I'd rather have this renamed to pmd_mknotvalid().

> In absence of a positive section mapping bit on arm64, PTE_SPECIAL is being set
> temporarily to remember that it was a mapped PMD which got invalidated recently
> but which still points to memory. Hence pmd_present() must evaluate true.

I wonder if we can encode this safely for arm64 in the bottom two bits
of a pmd :

0b00 - not valid, not present
0b10 - not valid, present, huge
0b01 - valid, present, huge
0b11 - valid, table (not huge)

Do we ever call pmdp_invalidate() on a table entry? I don't think we do.

So a pte_mknotvalid would set bit 1 and I think swp_entry_to_pmd() would
have to clear it so that pmd_present() actually returns false for a swp
pmd entry.

> > we need to implement our own pmdp_invalidate() or change the generic one
> > to set a "special" bit instead of just a pmd_mknotpresent?
> Though arm64 can subscribe __HAVE_ARCH_PMDP_INVALIDATE and implement it's own
> pmdp_invalidate() in order to not call pmd_mknotpresent() and instead operate
> on the invalid and special bits directly.
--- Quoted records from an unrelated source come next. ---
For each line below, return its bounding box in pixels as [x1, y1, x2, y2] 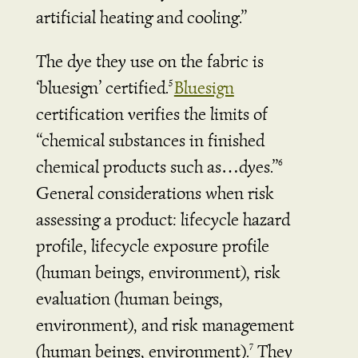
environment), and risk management [35, 313, 294, 336]
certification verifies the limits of [35, 102, 268, 125]
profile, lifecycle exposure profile [35, 234, 269, 257]
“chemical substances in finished [35, 129, 265, 151]
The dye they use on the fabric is [35, 50, 264, 72]
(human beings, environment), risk [35, 261, 280, 283]
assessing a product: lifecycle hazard [35, 208, 290, 230]
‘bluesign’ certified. [35, 76, 169, 98]
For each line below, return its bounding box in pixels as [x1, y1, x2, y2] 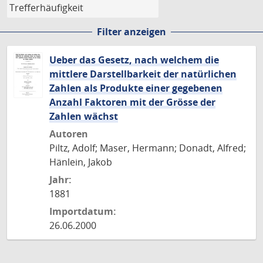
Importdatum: [49, 205, 116, 218]
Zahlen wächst [49, 110, 118, 123]
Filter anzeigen [97, 25, 166, 38]
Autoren [49, 127, 88, 140]
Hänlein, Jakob [49, 156, 112, 168]
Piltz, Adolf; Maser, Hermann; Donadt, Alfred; [49, 141, 246, 154]
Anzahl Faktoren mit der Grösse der [49, 96, 215, 109]
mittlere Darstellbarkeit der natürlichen [49, 68, 237, 80]
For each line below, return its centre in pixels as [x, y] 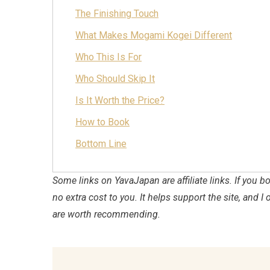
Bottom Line [101, 144]
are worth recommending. [106, 215]
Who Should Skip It [115, 79]
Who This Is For [108, 57]
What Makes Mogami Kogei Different [154, 36]
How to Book [102, 122]
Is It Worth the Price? [120, 101]
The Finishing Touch [117, 14]

But its not going to alter relevant
> semantics here. AFAICS it might be bit better as it saves pmd_mknotpresent()
> from putting in that special bit in there which it is not supposed do.
> IFAICS there is no compelling reason for generic pmdp_invalidate() to change
> either. It calls pmd_mknotpresent() which invalidates the entry through valid
> or present bit and platforms which have dedicated huge page bit can still test
> positive for pmd_present() after it's invalidation. It works for such platforms.
> Platform specific override is required when invalidation via pmd_mknotpresent()
> is not enough.

I'd really like the mknotpresent to be renamed to mknotvalid and then we
can keep pmdp_invalidate unchanged (well, calling mknotvalid instead).